Acetohydroxyacid Synthase (AHAS) inhibitors as Antitubercular agents: Insights from Molecular Docking and Dynamics Simulations.

Acetohydroxyacid synthase (AHAS) is a vital enzyme in Mycobacterium tuberculosis, the pathogen causing tuberculosis (TB), involved in branched-chain amino acid synthesis. Targeting AHAS for drug design against TB offers a promising strategy due to its essentiality in bacterial growth. In current investigation, we have designed 160 novel compounds by leveraging key scaffolds identified through structure-based drug design (SBDD) methodologies. Subsequently, these compounds underwent molecular docking analysis to elucidate their potential interactions with the AHAS protein.
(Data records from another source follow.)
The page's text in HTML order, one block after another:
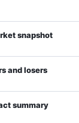
snapshot
and losers
summary
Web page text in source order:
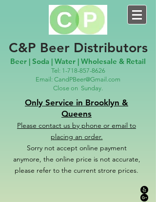
C&P Beer Distributors
Beer | Soda | Water | Wholesale & Retail
Tel: 1-718-857-8626
Email: CandPBeer@Gmail.com
Close on Sunday.
Only Service in Brooklyn &
Queens
Please contact us by phone or email to
placing an order.
Sorry not accept online payment
anymore, the online price is not accurate,
please refer to the current strore prices.
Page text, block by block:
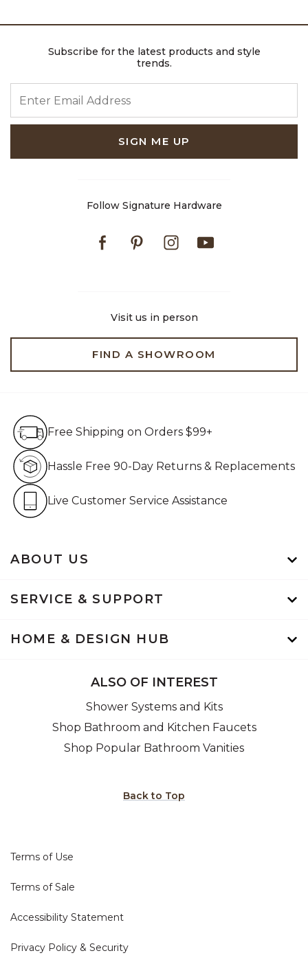
Subscribe for the latest products and style
trends.
SIGN ME UP
Follow Signature Hardware
FacebookPinterestInstagram
Visit us in person
FIND A SHOWROOM
ABOUT US
SERVICE & SUPPORT
HOME & DESIGN HUB
Free Shipping on Orders $99+
Hassle Free 90-Day Returns & Replacements
Live Customer Service Assistance
ALSO OF INTEREST
Shower Systems and Kits
Shop Bathroom and Kitchen Faucets
Shop Popular Bathroom Vanities
Back to Top
Terms of Use
Terms of Sale
Accessibility Statement
Privacy Policy & Security
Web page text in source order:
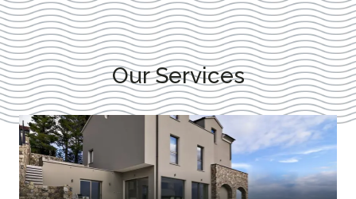
Our Services
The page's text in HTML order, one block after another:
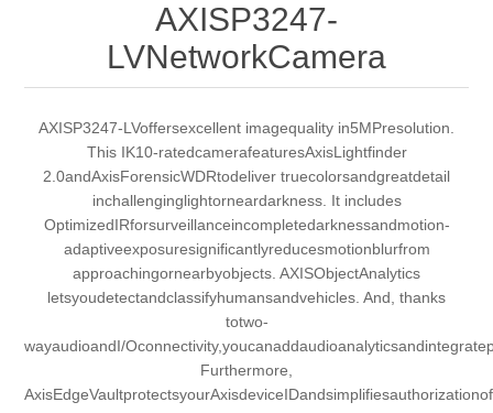
AXISP3247-
LVNetworkCamera
AXISP3247-LVoffersexcellent imagequality in5MPresolution.
This IK10-ratedcamerafeaturesAxisLightfinder
2.0andAxisForensicWDRtodeliver truecolorsandgreatdetail
inchallenginglightorneardarkness. It includes
OptimizedIRforsurveillanceincompletedarknessandmotion-
adaptiveexposuresignificantlyreducesmotionblurfrom
approachingornearbyobjects. AXISObjectAnalytics
letsyoudetectandclassifyhumansandvehicles. And, thanks
totwo-
wayaudioandI/
Furthermore,
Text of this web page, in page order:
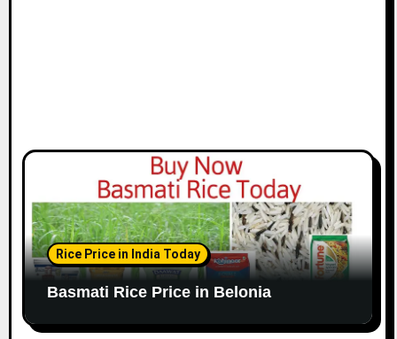
Rice Price in India Today
Basmati Rice Price in Belonia
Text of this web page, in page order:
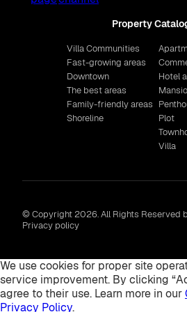
Property
Villa Communities
Fast-growing areas
Downtown
The best areas
Family-friendly areas
Shoreline
Hotel
Plot
Villa
© Copyright 2026. All Rights Reserved
Privacy policy
We use cookies for proper site
service improvement. By clicking
agree to their use. Learn more in our
Privacy Policy.
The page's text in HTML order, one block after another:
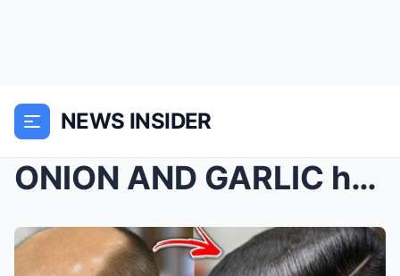
NEWS INSIDER
ONION AND GARLIC hair oil for RAPID hair growth an...
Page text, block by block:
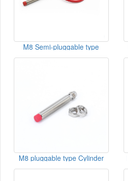
M8 Semi-pluggable type
Cylinder Inductive Sensor
M8 pluggable type Cylinder
Inductive Sensor
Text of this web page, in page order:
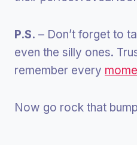
P.S. – Don’t forget to
even the silly ones.
remember every
Now go rock that
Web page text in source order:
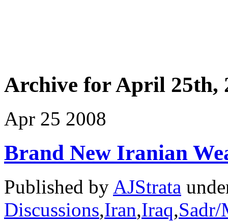
Archive for April 25th,
Apr 25 2008
Brand New Iranian
Published by AJStrata
Discussions,Iran,Iraq,

The top four compounds resulting from the docking studies were subjected to rigorous molecular dynamics simulations, spanning a runtime of 100 nanoseconds, to assess their stability across various parameters including Root Mean Square Deviation (RMSD), Root Mean Square Fluctuation (RMSF), Secondary Structure Elements (SSE), Radius of Gyration (Rg), Solvent Accessible Surface Area (SASA), and MM-GBSA free energy values. Remarkably, compounds KG 98 and KG 131 exhibited superior stability profiles across all analyzed parameters. From the detailed interactions analysis, it was found that the nitrogen containg heterocyclic rings (1,3,5-triazine/imidizole) are essential to have the potential binding interactions with the AHAS enzyme. The findings suggest these lead molecules as promising candidates for AHAS inhibition, a potential avenue for tuberculosis treatment and management.